CP Kelco argues that the Trade Court exceeded its authority by directing Commerce to use the Thai Fermentation statements to calculate surrogate financial ratios rather than review the determination for substantial evidence. Appellant‘s Br. 18. It contends that Commerce provided a reasoned explanation as to why the Thai Ajinomoto statement should be used, id. at 19, and that Commerce‘s reliance in its Fourth Remand Redetermination on Thai Fermentation‘s partially translated statements to calculate dumping margins is unreasonable, unsupported by substantial evidence, and is otherwise not in accordance with law, id. at 23–26. Fufeng responds that the Trade Court properly ordered Commerce to use Thai Fermentation data after it repeatedly failed to conduct the comparison required by the substantial evidence and best available information standards that would be required to use the Thai Ajinomoto data. Appellees’ Br. 49–50. It contends that Commerce, each time, gave short shrift to the Thai Fermentation statements, because they were missing two untranslated paragraphs, yet chose to use Thai Ajinomoto‘s subsidy-distorted data. Id. at 34–35.

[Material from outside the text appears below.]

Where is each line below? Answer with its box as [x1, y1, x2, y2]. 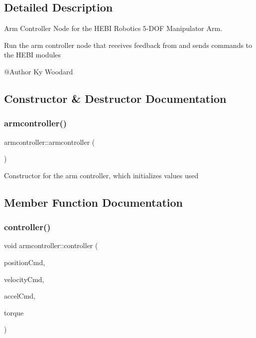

At least as of this third redetermination by Commerce where it determined that the missing information in the untranslated financial statement was vital information and of “critical importance,” Commerce had adequately explained the reasoning underlying its decision to use the Thai Ajinomoto financial statements rather than the Thai Fermentation financial statements. To be clear, we do not decide today whether Commerce must accept or refuse a partial translation of financial statements in every case, or that it is required to do so. But we are satisfied that here, with its third redetermination, Commerce sufficiently explained its reason for choosing between two flawed financial statements. We therefore reinstate Commerce‘s decision to use the Thai Ajinomoto financial statements to calculate the surrogate financial ratios.
CONCLUSION
For the foregoing reasons, we affirm the Trade Court‘s decision sustaining Commerce‘s treatment of X. Campestris as an asset rather than a direct material input. We reverse its decision sustaining Commerce‘s use of the Thai Fermentation financial statements and reinstate Commerce‘s determination to use the Thai Ajinomoto financial statements to calculate the surrogate financial ratios. We have considered the parties’ remaining arguments and find them unpersuasive.
AFFIRMED-IN-PART AND REVERSED-IN-PART
COSTS
Each party shall bear its own costs.